Data items
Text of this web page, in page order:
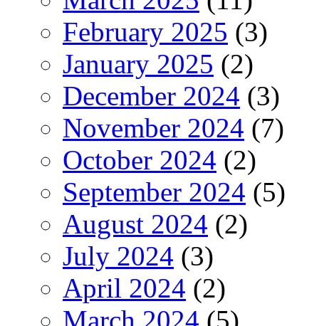
February 2025 (3)
January 2025 (2)
December 2024 (3)
November 2024 (7)
October 2024 (2)
September 2024 (5)
August 2024 (2)
July 2024 (3)
April 2024 (2)
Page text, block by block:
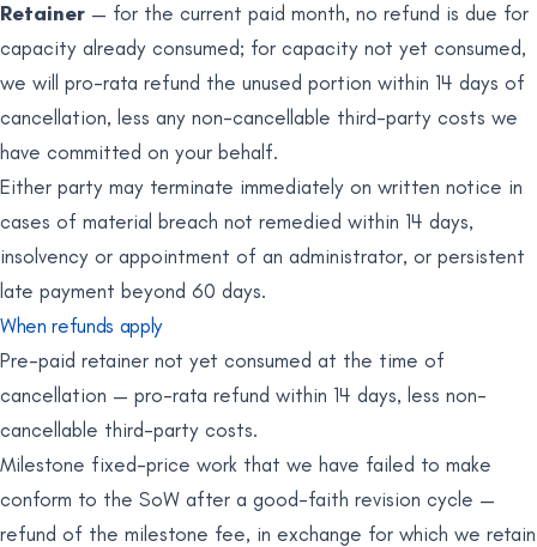
Retainer — for the current paid month, no refund is due for
capacity already consumed; for capacity not yet consumed,
we will pro-rata refund the unused portion within 14 days of
cancellation, less any non-cancellable third-party costs we
have committed on your behalf.
Either party may terminate immediately on written notice in
cases of material breach not remedied within 14 days,
insolvency or appointment of an administrator, or persistent
late payment beyond 60 days.
When refunds apply
Pre-paid retainer not yet consumed at the time of
cancellation — pro-rata refund within 14 days, less non-
cancellable third-party costs.
Milestone fixed-price work that we have failed to make
conform to the SoW after a good-faith revision cycle —
refund of the milestone fee, in exchange for which we retain
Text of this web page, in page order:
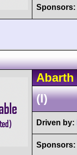
Sponsors:
Abarth
(I)
Driven by:
Sponsors:

» Problem to solve
Answer with a number alone. It should equal the count of lines in the entries that hold "within".

» Answer below
3